*Your assignment:* Needed from the data below: all lines that contain the word "partner".

*Material supplied:*
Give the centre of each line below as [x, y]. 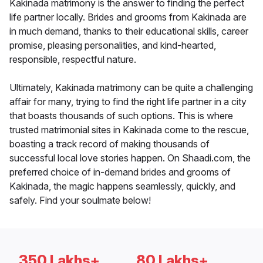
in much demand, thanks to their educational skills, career [129, 31]
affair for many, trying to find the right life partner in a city [128, 102]
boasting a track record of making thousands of [109, 144]
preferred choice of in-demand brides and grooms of [120, 172]
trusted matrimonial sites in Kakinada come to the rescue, [129, 130]
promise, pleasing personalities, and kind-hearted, [113, 45]
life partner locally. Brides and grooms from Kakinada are [128, 17]
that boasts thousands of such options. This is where [121, 116]
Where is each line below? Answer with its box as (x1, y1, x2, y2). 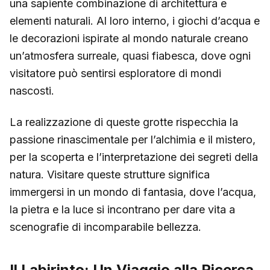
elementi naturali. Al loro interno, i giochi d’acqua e (10, 14, 260, 28)
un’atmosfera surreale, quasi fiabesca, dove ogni (10, 49, 251, 63)
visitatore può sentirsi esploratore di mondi (10, 67, 221, 80)
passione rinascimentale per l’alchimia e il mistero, (10, 133, 256, 146)
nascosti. (10, 84, 54, 98)
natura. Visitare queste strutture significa (10, 168, 210, 181)
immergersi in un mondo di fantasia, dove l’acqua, (10, 185, 256, 198)
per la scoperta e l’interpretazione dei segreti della (10, 150, 258, 163)

*Answer to this problem:*
affair for many, trying to find the right life partner in a city [128, 102]
life partner locally. Brides and grooms from Kakinada are [128, 17]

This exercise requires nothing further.